[Collected data]
☆ ☆ ☆
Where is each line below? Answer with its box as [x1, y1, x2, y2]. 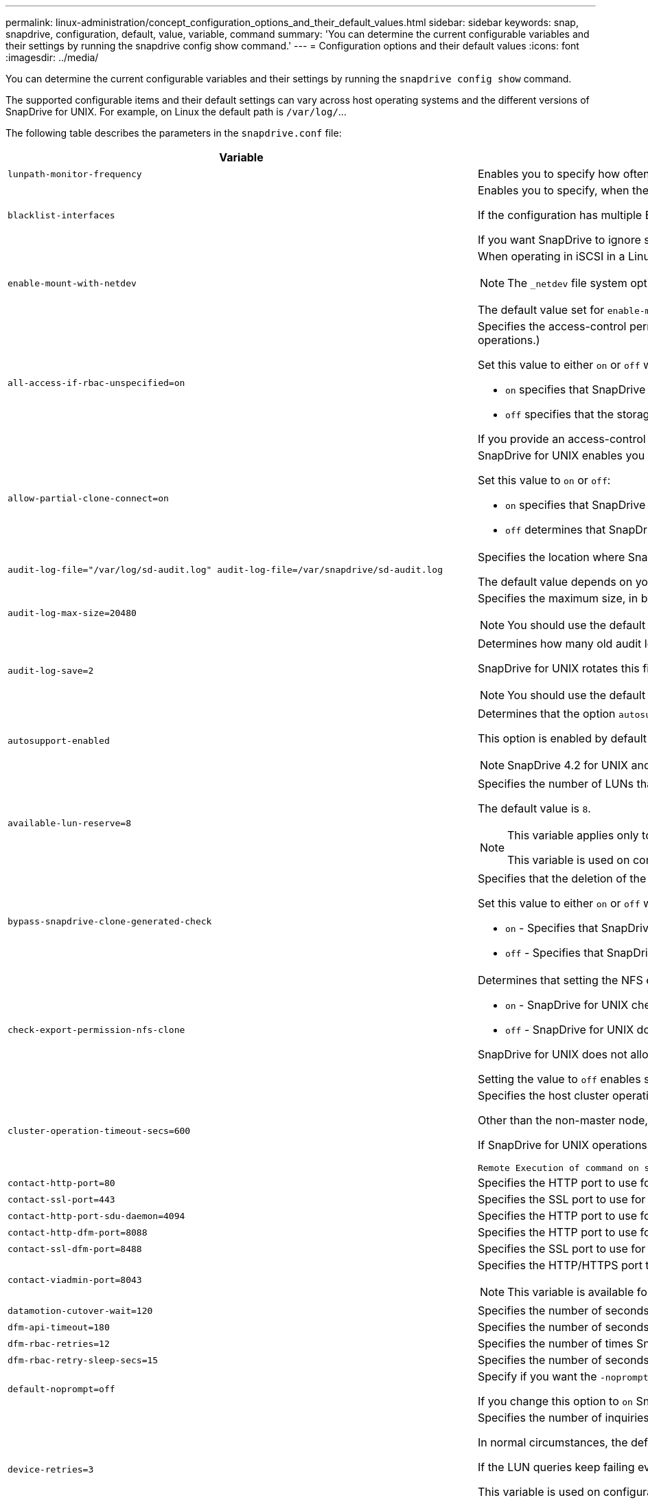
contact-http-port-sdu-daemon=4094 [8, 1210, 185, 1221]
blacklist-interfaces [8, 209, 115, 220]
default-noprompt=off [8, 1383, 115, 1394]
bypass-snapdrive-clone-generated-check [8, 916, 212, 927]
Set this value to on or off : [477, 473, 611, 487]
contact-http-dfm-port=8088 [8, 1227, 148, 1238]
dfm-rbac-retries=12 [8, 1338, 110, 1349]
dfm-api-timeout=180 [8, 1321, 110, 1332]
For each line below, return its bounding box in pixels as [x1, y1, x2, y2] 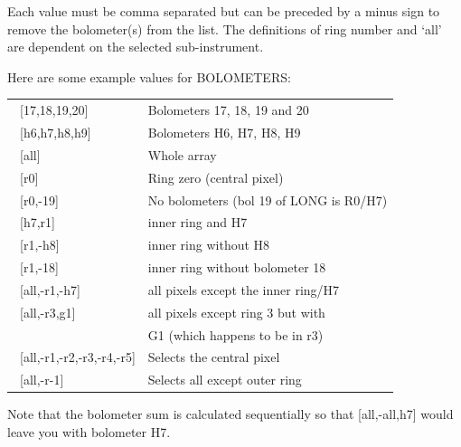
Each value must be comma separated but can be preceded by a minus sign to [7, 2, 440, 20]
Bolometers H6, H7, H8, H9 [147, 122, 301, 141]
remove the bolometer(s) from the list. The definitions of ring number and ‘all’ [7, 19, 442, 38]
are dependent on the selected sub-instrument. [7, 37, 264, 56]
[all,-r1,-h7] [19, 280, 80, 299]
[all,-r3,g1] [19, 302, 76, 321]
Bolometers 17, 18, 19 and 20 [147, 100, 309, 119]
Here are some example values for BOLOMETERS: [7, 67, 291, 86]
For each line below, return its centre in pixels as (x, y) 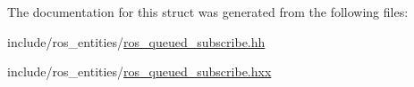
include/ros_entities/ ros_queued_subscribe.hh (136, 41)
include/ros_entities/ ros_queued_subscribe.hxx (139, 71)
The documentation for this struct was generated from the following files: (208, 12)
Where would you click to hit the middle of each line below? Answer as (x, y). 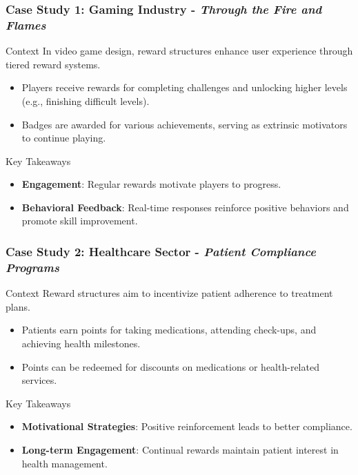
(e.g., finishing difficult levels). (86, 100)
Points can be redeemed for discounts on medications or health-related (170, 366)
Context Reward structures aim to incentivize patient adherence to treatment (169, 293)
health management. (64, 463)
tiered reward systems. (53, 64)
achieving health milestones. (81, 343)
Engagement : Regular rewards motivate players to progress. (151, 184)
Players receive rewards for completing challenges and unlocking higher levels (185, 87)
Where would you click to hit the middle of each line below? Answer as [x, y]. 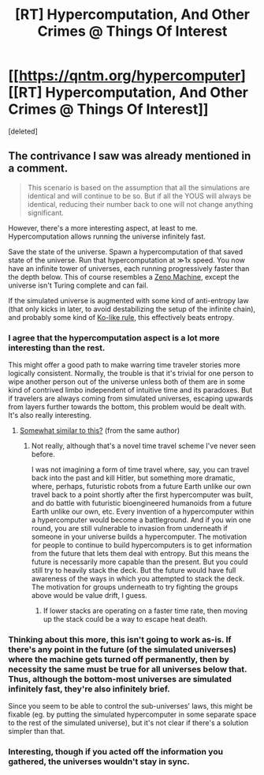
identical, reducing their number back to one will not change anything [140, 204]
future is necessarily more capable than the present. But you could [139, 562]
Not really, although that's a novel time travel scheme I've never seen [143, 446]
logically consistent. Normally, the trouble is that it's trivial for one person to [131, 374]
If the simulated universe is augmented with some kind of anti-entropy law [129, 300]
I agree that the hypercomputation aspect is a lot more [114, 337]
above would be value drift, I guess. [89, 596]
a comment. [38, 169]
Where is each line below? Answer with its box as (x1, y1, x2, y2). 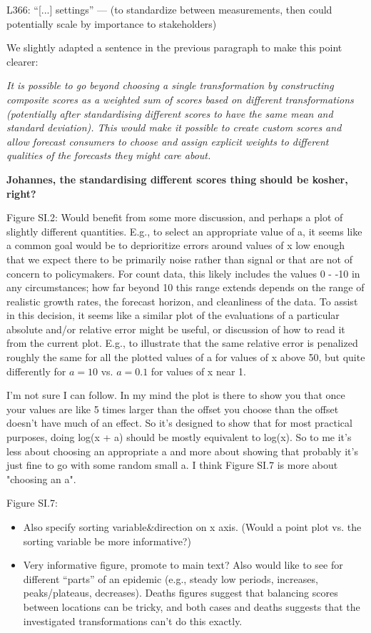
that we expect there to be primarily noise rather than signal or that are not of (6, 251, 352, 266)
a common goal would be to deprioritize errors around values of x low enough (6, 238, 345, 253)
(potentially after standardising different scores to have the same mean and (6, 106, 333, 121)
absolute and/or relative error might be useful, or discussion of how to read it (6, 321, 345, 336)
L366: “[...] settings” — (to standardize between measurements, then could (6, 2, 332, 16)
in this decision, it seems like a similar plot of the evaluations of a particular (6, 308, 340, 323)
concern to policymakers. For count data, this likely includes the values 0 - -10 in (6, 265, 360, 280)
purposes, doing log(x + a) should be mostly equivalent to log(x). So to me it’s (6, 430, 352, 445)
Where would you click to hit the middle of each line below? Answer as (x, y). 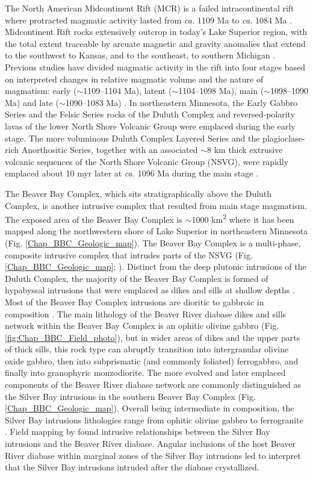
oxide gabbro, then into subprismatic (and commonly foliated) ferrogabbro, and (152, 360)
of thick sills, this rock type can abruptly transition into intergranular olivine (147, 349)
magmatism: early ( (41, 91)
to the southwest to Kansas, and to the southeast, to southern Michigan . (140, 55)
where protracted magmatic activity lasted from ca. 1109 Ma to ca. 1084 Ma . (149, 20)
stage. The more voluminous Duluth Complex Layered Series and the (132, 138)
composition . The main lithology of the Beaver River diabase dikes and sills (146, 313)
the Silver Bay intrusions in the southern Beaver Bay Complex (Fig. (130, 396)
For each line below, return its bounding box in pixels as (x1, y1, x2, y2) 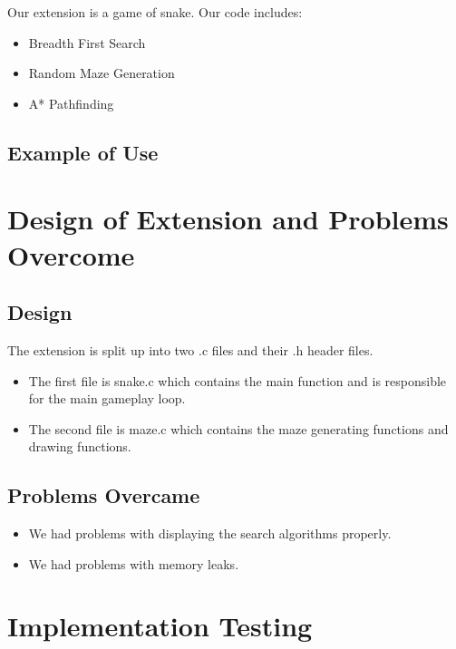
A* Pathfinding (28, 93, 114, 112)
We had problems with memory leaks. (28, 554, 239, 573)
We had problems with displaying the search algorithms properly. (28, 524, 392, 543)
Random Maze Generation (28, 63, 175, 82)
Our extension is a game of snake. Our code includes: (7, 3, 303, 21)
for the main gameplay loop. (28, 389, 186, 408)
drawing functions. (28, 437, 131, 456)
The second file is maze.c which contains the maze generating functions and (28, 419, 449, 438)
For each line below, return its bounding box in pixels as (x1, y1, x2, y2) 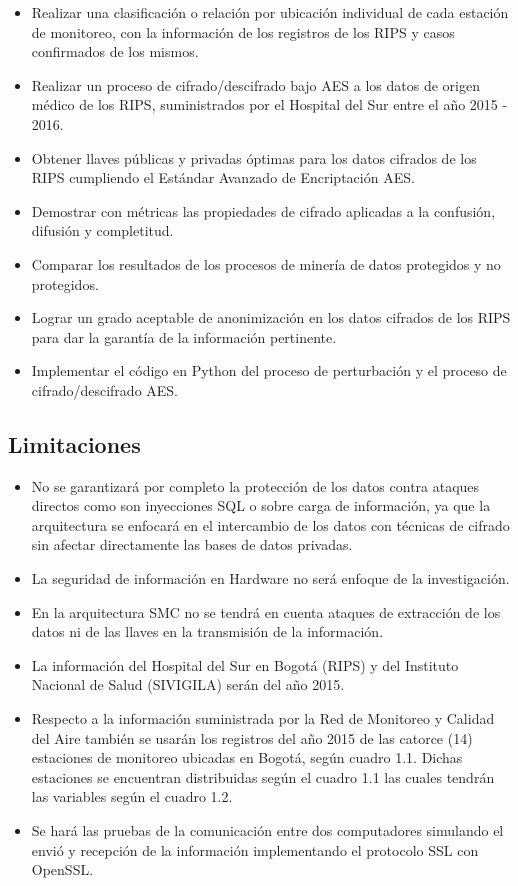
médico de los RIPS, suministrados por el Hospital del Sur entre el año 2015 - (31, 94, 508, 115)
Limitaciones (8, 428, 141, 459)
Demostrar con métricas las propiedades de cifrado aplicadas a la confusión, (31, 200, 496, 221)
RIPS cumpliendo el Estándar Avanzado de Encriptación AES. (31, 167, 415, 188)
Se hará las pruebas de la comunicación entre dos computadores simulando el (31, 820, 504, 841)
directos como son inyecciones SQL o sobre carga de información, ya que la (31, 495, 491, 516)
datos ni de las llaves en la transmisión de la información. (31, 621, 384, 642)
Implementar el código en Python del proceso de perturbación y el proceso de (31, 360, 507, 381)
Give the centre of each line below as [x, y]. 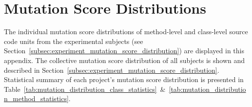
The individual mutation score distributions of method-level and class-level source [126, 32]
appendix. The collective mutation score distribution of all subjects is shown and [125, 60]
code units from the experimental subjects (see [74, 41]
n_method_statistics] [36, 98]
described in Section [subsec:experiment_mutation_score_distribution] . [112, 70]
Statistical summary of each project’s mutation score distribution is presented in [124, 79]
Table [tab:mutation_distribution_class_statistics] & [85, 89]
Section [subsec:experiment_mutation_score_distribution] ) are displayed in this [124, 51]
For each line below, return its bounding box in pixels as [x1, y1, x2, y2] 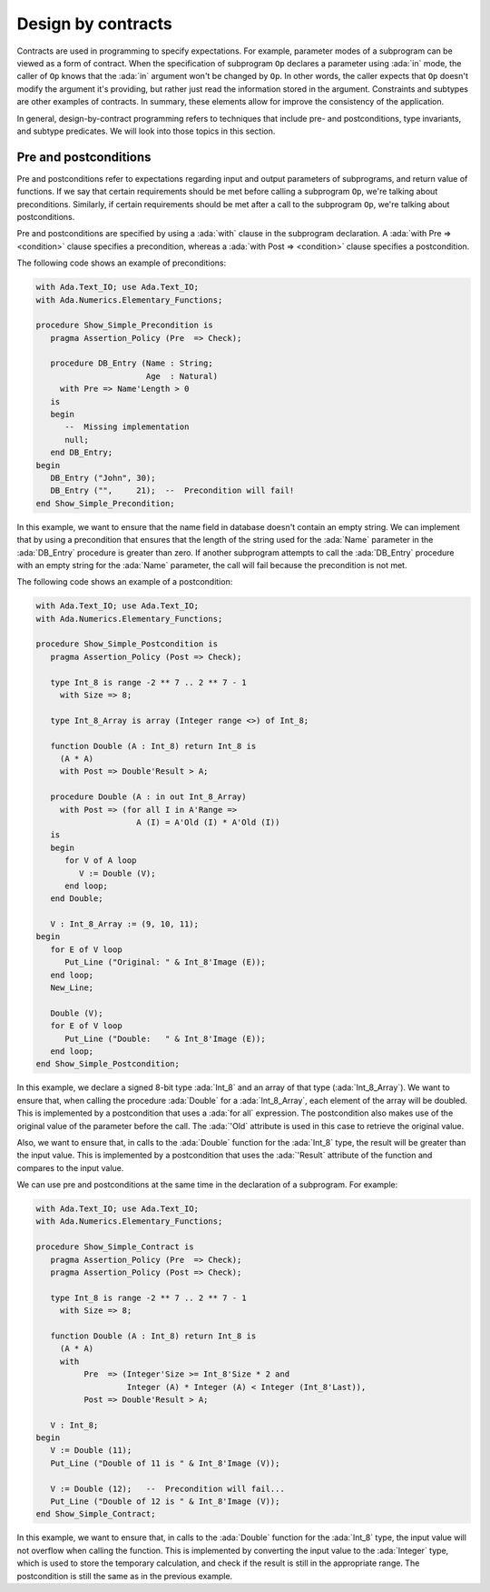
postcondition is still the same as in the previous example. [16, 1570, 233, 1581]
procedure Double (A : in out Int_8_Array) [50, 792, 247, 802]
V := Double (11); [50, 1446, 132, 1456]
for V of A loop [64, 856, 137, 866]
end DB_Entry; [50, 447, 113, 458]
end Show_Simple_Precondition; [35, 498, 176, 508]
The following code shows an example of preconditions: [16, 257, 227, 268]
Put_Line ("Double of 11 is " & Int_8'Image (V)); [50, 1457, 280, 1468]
☆ ☆ ☆
WHAT YOU SHOULD DO: Of all the entries above, repeat only the lines from the line that has "n_method_statistics] [36, 98]" to the line that has "Table [tab:mutation_distribution_class_statistics] &", both lines included, exactly.

TASK OUTPUT:
n_method_statistics] [36, 98]
described in Section [subsec:experiment_mutation_score_distribution] . [112, 70]
Statistical summary of each project’s mutation score distribution is presented in [124, 79]
Table [tab:mutation_distribution_class_statistics] & [85, 89]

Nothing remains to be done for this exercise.